Please repeat every entry exactly as given, apart from dropping the images.

(Items from a data source)
○ ○ ○
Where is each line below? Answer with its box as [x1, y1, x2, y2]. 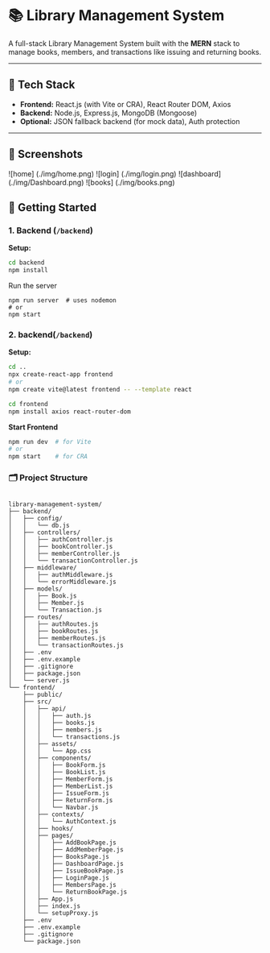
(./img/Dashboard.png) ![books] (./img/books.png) [8, 177, 175, 187]
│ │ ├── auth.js [22, 712, 92, 720]
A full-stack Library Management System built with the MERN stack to [8, 38, 240, 48]
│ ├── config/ [8, 515, 63, 523]
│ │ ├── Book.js [8, 592, 78, 600]
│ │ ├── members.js [22, 726, 103, 734]
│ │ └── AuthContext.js [22, 818, 117, 826]
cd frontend [8, 400, 48, 408]
○ ○ ○
Answer section:
Where is each line below? Answer with its box as [x1, y1, x2, y2]. 
(./img/Dashboard.png) ![books] (./img/books.png) [8, 177, 175, 187]
│ │ ├── auth.js [22, 712, 92, 720]
A full-stack Library Management System built with the MERN stack to [8, 38, 240, 48]
│ ├── config/ [8, 515, 63, 523]
│ │ ├── Book.js [8, 592, 78, 600]
│ │ ├── members.js [22, 726, 103, 734]
│ │ └── AuthContext.js [22, 818, 117, 826]
cd frontend [8, 400, 48, 408]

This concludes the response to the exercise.